1

It was Monday again.

In Federico’s office, Belle stood to tell them who Charles Babbage was.

She began by unfolding the name from the hat and holding it out for them to see.

‘Charles Babbage,’ she said. ‘His name rhymes with cabbage.’

Federico nodded firmly. ‘It does.’

‘And it sounds a lot like baggage,’ she offered next.

There was a long pause. Belle leaned the backs of her thighs against a chair and turned to gaze through the window. The silence continued.

‘Got any more than that?’ wondered Jack.

‘I’m not really fond of cabbage,’ said Madeleine.

Belle turned abruptly, her eyes astonished. ‘Aren’t you?’ she said. ‘But what’s not to like?’ Then she burst out laughing.

Jack and Madeleine laughed too.

There was a sound like someone trying to start a pull-string lawnmower.

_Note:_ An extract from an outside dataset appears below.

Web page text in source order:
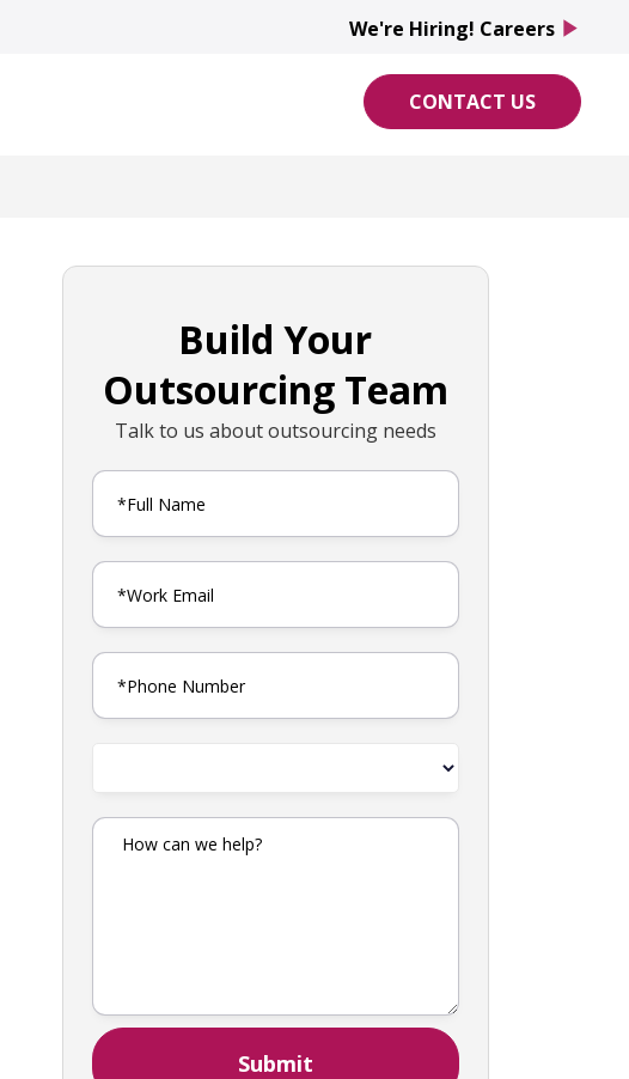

It cut into their laughter.

It was Federico sighing. Sometimes he sighed in a deliberately noisy, guttural way, repeating the sigh, escalating the sigh, until they noticed.

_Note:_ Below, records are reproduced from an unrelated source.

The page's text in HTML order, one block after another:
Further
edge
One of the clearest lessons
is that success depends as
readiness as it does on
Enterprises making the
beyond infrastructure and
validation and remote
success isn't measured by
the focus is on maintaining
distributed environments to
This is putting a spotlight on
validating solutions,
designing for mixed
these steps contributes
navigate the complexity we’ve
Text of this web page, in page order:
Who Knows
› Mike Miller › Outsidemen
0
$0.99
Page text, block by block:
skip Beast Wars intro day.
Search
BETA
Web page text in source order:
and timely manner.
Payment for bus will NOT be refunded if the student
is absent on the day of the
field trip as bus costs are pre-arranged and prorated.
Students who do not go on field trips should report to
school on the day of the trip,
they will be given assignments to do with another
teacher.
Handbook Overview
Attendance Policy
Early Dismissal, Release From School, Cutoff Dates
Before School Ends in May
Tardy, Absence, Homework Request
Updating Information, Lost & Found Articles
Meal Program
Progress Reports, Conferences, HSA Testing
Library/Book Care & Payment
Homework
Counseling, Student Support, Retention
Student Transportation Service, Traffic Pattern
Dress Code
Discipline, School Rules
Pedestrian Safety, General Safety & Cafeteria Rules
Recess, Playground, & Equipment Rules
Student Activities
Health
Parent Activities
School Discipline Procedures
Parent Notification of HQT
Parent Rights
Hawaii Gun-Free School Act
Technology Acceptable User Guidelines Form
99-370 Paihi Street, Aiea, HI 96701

‘All right,’ said Belle, easily. ‘Well, as far as I can see, Charles Babbage was the guy that invented the computer. Only this was in the days before computers, so he didn’t really invent it after all.’

She sat down.

Federico’s face furrowed. ‘I see what you are saying,’ he said—then in a mildly thunderous voice: ‘Say more!’

‘Ah.’ Belle stood up again. ‘Charles Babbage was all right,’ she said. ‘He invented a couple of machines cause he was sick of adding things up in his head. But he couldn’t build them, see? What with no money and no technology in those days. So, like I said, he didn’t actually invent the computer. But the half-arse machines he did build, those kind of like were early computers.’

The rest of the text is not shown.